- The problem
Within the records below is a range that opens at the line with "Docente: Jhon Edison" and closes at the line with "Autor: Daniel Arbeláez". Return that range word for word, both ends included, and only that range.

------------------------------------------------------------

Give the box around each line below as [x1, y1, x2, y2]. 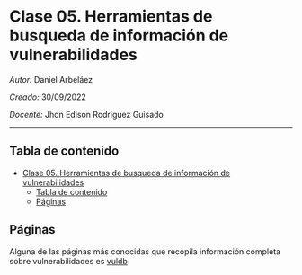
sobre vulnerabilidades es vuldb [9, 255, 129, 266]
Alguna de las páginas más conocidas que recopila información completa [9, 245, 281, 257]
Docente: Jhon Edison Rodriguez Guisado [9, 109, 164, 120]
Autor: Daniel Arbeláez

------------------------------------------------------------

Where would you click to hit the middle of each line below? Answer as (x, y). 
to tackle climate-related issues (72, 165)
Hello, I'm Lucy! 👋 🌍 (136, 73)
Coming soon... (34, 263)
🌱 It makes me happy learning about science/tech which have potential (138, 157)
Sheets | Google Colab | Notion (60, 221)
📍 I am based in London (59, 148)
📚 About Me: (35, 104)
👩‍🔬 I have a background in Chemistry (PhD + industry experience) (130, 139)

------------------------------------------------------------

- Answer to this task
Docente: Jhon Edison Rodriguez Guisado [9, 109, 164, 120]
Autor: Daniel Arbeláez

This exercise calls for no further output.